El Señor profundiza su revelación:

“Permaneced en mí y Yo en vosotros. Lo mismo que el sarmiento no puede dar fruto de sí mismo, si no permanece en la vid, así tampoco vosotros si no permanecéis en mí.

   Yo soy la Vid; vosotros los sarmientos. El que permanece en mí y Yo en él, ése da mucho fruto, porque sin mí no podéis hacer nada.

Si alguno no permanece en mí, es arrojado fuera, como el sarmiento, y se seca; luego los recogen, los echan al fuego y arden”.

El Hijo de Dios ha venido al mundo a introducirnos en la comunión de vida con Él. De esta comunión de vida brota, abundante, el fruto. Jesús lo expresa con fuerza y claridad.

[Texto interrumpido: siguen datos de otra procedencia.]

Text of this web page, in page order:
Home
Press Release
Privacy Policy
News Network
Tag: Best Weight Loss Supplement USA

   Cuando escuchas a Jesús que nos dice que sin Él no podemos hacer nada, necesariamente tienes que preguntarte: ¿quién es el que habla? Porque si el «yo» que habla es el de un hombre, estas palabras son un completo despropósito; pero si es el «Yo» de Dios, de Dios Hijo, estas son las palabras decisivas en nuestra vida; las únicas palabras a las que de verdad tenemos que prestar atención. Permaneciendo en Jesús, y dejando que Él permanezca en nosotros, nuestra vida dará fruto de eternidad.

Hay que dejar que estas palabras de Jesús se graben en el corazón y vayan resonando a lo largo del día; para hacerlo todo con Él; para hacerlo todo por amor a Él. Y nuestra vida, aunque sea bien ordinaria, a los ojos de Dios dará mucho fruto. Lo que no sea vivir en Jesús y dejar que Él viva en nosotros, lo que hagamos desde nosotros mismos, estará marcado con el sello de la muerte.

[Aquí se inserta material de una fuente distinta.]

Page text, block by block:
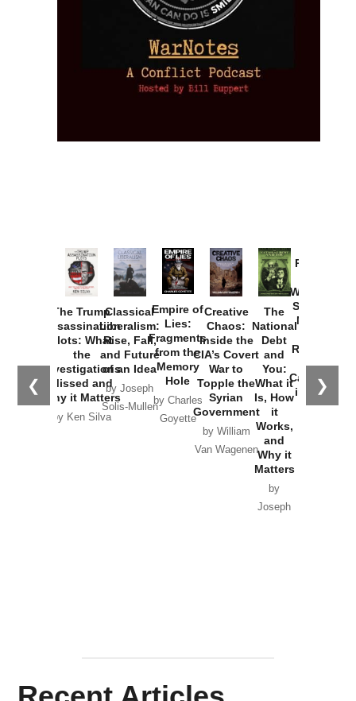
❮ ❯
The Trump
Assassination
Plots: What
the
Investigations
Missed and
Why it Matters
by Ken Silva
Classical
Liberalism:
Rise, Fall,
and Future
of an Idea
by Joseph
Solis-Mullen
Empire of
Lies:
Fragments
from the
Memory
Hole
by Charles
Goyette
Creative
Chaos:
Inside the
CIA’s Covert
War to
Topple the
Syrian
Government
by William
Van Wagenen
The
National
Debt
and
You:
What it
Is, How
it
Works,
and
Why it
Matters
by
Joseph
Provoked:
Washington
Started the
New Cold
Russia and
the
Catastrophe
in Ukraine
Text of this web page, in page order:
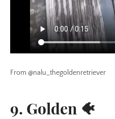
From @nalu_thegoldenretriever
9. Golden 🐠
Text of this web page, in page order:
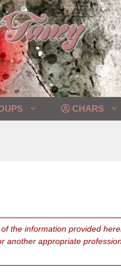
CHARS
the information provided
another appropriate
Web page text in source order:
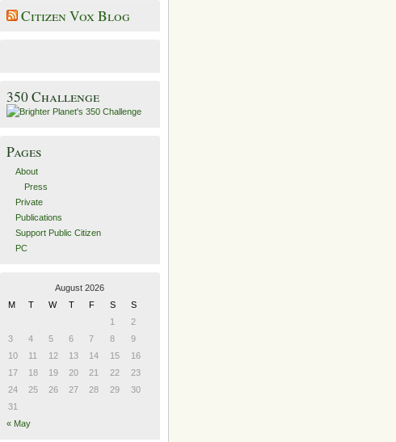
Citizen Vox Blog
350 Challenge
Pages
About
Press
Private
Publications
Support Public Citizen
PC
August 2026
M
T W T F S
S
1
2
3
4 5 6 7 8
9
10
11 12 13 14 15
16
17
18 19 20 21 22
23
24
25 26 27 28 29
30
31
« May

   Jesús no es un maestro de moral, ni un reformador de las costumbres, ni nada parecido. Jesús es el Redentor. Ha venido al mundo para reconciliarnos con su Padre Dios, para trasladarnos, desde el poder del pecado, al Reino del amor de su Padre, para darnos el poder de llegar a ser hijos de Dios. Si permanecemos en Él. Al que no permanezca en Él le espera la condenación eterna, como Jesús expresa con un lenguaje que tiene larga tradición en las Escrituras de Israel.

El Señor termina:

“Si permanecéis en mí, y mis palabras permanecen en vosotros, pedid lo que queráis y lo conseguireis. En esto es glorificado mi Padre, en que deis mucho fruto y seáis discípulos míos”.

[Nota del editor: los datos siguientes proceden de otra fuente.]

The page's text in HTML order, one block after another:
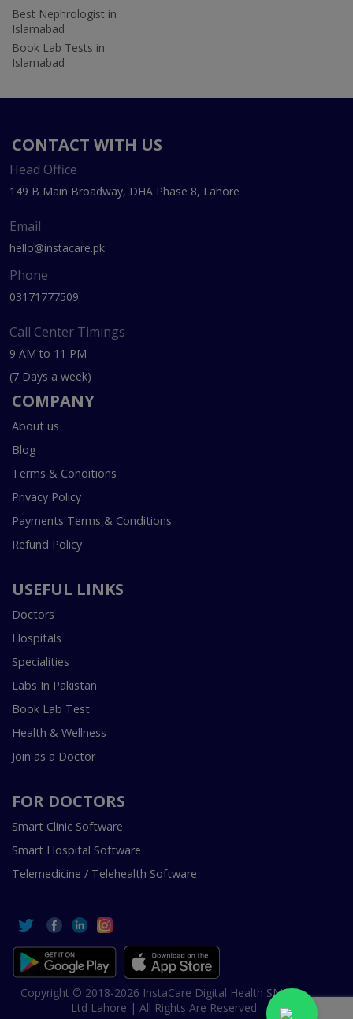
Best Nephrologist in
Islamabad
Book Lab Tests in
Islamabad
CONTACT WITH US
Head Office
149 B Main Broadway, DHA Phase 8, Lahore
Email
hello@instacare.pk
Phone
03171777509
Call Center Timings
9 AM to 11 PM
(7 Days a week)
COMPANY
About us
Blog
Terms & Conditions
Privacy Policy
Payments Terms & Conditions
Refund Policy
USEFUL LINKS
Doctors
Hospitals
Specialities
Labs In Pakistan
Book Lab Test
Health & Wellness
Join as a Doctor
FOR DOCTORS
Smart Clinic Software
Smart Hospital Software
Telemedicine / Telehealth Software
Copyright © 2018-2026 InstaCare Digital Health SMC Pvt
Ltd Lahore | All Rights Are Reserved.

Una vez más Jesús nos invita a vivir en comunión con Él. Y nos dice que, a partir de ahí, podemos pedir lo que queramos y lo conseguiremos. Dios Padre nos escuchará siempre. Cuántas veces, y de cuántos modos, nos invita el Señor a vivir pidiendo. Y de qué modo tan admirable ha acogido la Iglesia esta invitación de su Señor. Porque te detienes a observar la naturaleza de la Iglesia y descubres que, desde el Sacrificio de la Misa hasta la vida del cristiano más humilde, todo en la Iglesia es un clamor de oración al Padre en nombre de nuestro Señor Jesucristo.

   La gloria del Padre es la razón última de todo lo que Jesús hace y dice. Introducirnos en la gloria que Él da a su Padre es la razón última por la que nos ha revelado el misterio contenido en esta preciosa metáfora. Ser sus discípulos, hacerlo todo con Él, dar mucho fruto transforma nuestra vida en una continua glorificación de Dios.

Excursus: La Madre de Jesús

Jesús deja claro que el fruto del cristiano –fruto de vida de hijo de Dios, fruto de santidad, fruto de gloria de Dios– depende directamente de la comunión de vida con Él:

“El que permanece en mí y Yo en él,

ése da mucho fruto”.

Según esto, cuanto más íntima y plena es la comunión de vida, tanto mayor es el fruto; y el mucho fruto manifiesta una íntima comunión de vida con Jesús. Si ahora miramos a la Virgen; si, con la asistencia del Espíritu Santo, nos detenemos a considerar –en la medida que podamos, siempre pobre– el fruto de humanidad, de santidad, de limpieza de vida, y de gloria de Dios que brota desde hace dos mil años de la vida de María, del amor de los cristianos a la que es la Madre de Jesús, nos podemos preguntar con asombro: ¿cómo será la comunión de vida de la Madre y el Hijo? ¿qué habrán sido los años de Nazaret? Qué misterio tan asombroso.

Jesús deja claro de diversos modos la riqueza de la vida cristiana que brota de su invitación:

“Si permanecéis en mí,

y mis palabras permanecen en vosotros,

pedid lo que queráis y lo conseguireis”

Y nos podemos preguntar: ¿Ha habido alguna persona humana en la que esa comunión de vida con Jesucristo haya sido plena, total, y de una naturaleza especialmente rica e íntima? ¿alguna persona que haya guardado sus palabras de un modo único? ¿alguna persona que haya pedido siempre a Dios con la absoluta certeza de conseguir lo pedido? Sí. Hay una. Solo una. Nunca habrá otra. Esta persona es María, la Madre de Jesús. Por eso, cuando Jesús nos dice que de la comunión con Él se sigue el poder de la oración ante Dios, el Hijo nos está revelando el misterio de que la Iglesia se dirija a su Madre con el título de Omnipotencia Suplicante.